Exercise ::
Copy every line that contains the string "polynomial" from the entries below.

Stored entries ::

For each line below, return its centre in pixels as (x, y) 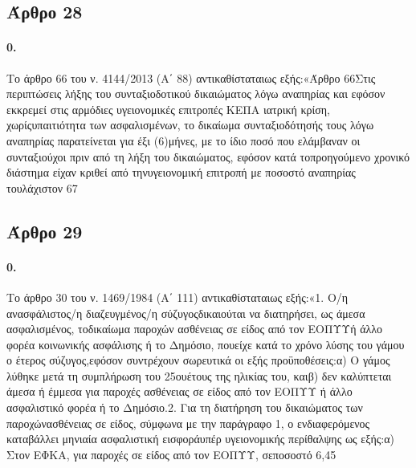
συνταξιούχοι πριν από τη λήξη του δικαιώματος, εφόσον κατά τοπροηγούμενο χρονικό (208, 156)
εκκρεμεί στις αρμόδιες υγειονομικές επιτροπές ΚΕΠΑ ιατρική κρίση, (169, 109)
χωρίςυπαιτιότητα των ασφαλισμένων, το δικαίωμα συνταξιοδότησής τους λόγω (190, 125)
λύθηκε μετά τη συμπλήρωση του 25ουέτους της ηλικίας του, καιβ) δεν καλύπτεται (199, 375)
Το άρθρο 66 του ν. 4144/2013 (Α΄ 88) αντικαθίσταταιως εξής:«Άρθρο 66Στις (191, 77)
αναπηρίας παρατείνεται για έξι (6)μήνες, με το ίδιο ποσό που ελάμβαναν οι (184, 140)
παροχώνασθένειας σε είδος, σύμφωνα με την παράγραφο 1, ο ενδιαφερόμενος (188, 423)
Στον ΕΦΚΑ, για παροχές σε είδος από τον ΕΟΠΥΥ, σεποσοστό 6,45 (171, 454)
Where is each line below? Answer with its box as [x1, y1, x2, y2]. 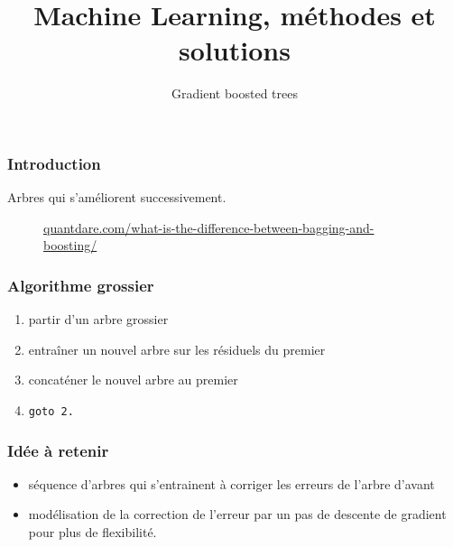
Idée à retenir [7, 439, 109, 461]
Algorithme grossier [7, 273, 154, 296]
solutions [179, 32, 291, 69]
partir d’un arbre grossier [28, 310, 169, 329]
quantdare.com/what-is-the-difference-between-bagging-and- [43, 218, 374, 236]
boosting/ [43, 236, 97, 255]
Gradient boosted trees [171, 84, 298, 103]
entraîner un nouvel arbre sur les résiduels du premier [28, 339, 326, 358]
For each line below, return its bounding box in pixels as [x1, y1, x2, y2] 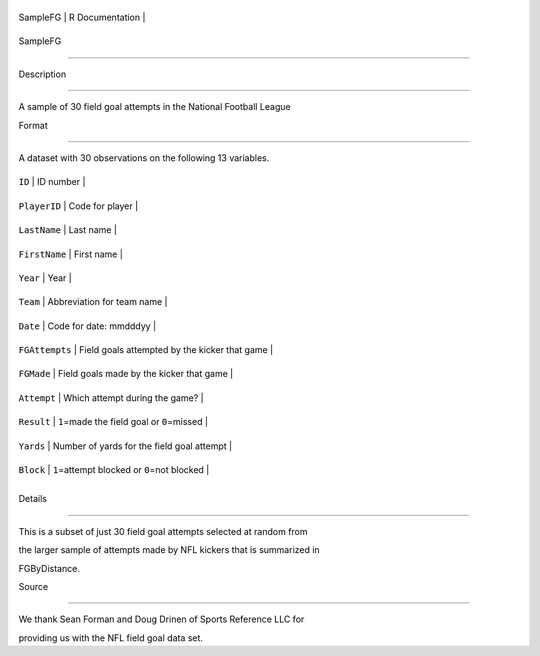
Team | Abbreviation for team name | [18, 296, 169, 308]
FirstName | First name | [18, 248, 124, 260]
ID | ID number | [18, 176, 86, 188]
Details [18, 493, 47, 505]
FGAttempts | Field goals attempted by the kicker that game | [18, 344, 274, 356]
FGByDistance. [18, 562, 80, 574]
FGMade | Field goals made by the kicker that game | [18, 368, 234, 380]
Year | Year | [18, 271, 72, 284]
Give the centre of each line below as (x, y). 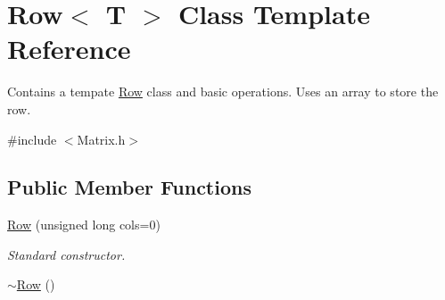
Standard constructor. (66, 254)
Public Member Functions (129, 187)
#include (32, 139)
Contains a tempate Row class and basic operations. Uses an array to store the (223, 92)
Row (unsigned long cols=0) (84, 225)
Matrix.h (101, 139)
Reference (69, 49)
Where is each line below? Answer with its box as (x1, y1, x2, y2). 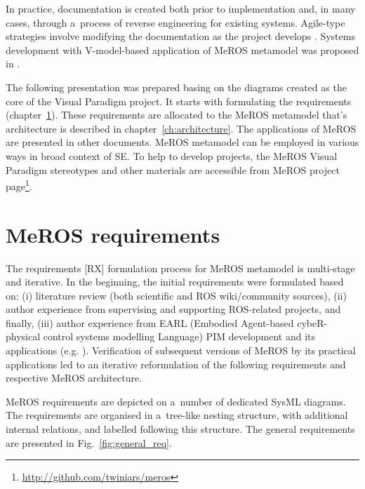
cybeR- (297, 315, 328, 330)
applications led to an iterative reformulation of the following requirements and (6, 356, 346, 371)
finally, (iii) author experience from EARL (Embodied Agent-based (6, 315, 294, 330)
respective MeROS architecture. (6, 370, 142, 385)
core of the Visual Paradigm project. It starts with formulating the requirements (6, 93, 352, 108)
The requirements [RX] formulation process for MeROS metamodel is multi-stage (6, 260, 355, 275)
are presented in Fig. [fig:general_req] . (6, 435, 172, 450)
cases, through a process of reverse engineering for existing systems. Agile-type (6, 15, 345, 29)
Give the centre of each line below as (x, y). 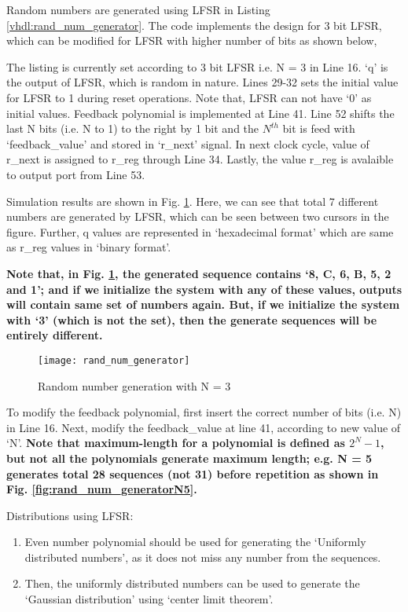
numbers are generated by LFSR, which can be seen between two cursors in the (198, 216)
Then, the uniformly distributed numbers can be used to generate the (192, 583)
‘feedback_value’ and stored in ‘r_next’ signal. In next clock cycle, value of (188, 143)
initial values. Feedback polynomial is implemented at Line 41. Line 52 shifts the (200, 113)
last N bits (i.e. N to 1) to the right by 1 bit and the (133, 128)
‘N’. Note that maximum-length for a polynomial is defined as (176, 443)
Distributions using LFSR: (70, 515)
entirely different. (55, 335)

* * *

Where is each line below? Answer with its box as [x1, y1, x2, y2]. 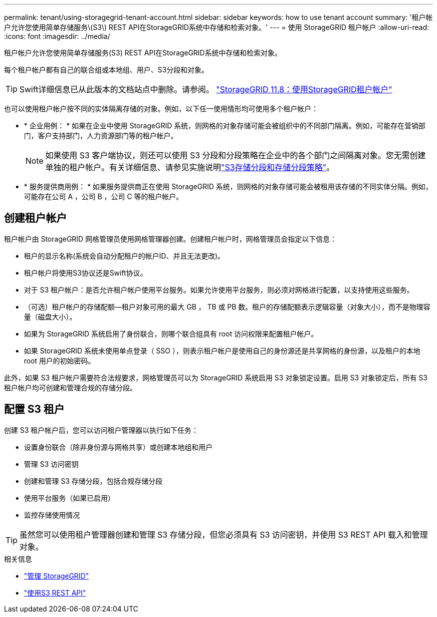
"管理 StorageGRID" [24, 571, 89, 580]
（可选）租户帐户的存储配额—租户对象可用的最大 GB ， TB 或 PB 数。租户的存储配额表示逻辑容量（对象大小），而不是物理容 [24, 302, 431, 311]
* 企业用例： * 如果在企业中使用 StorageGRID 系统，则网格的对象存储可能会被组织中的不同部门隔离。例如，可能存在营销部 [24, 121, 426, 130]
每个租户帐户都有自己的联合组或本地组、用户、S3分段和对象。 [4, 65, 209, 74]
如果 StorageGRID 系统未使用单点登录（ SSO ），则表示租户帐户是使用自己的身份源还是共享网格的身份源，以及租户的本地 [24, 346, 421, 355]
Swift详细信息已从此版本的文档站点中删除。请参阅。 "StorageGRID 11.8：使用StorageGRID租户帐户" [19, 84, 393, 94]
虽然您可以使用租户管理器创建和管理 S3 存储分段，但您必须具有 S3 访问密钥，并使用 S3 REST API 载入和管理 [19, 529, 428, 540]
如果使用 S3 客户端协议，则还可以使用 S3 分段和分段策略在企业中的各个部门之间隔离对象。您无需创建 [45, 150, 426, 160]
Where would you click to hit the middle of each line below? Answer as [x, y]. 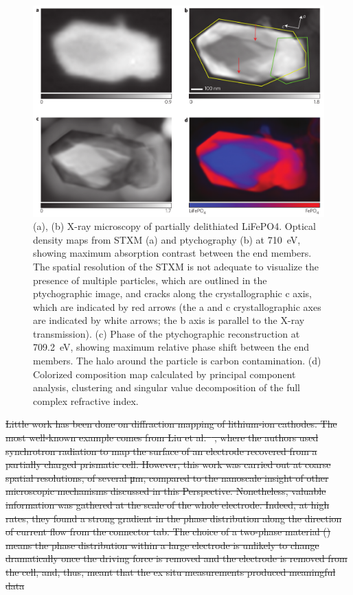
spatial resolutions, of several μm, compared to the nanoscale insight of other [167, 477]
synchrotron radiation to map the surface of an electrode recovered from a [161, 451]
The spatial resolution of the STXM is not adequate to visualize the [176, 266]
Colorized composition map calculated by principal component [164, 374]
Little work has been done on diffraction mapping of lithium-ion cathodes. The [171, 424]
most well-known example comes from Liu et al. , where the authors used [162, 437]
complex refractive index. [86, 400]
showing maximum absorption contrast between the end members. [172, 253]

Response area ::
initial values. Feedback polynomial is implemented at Line 41. Line 52 shifts the (200, 113)
‘N’. Note that maximum-length for a polynomial is defined as (176, 443)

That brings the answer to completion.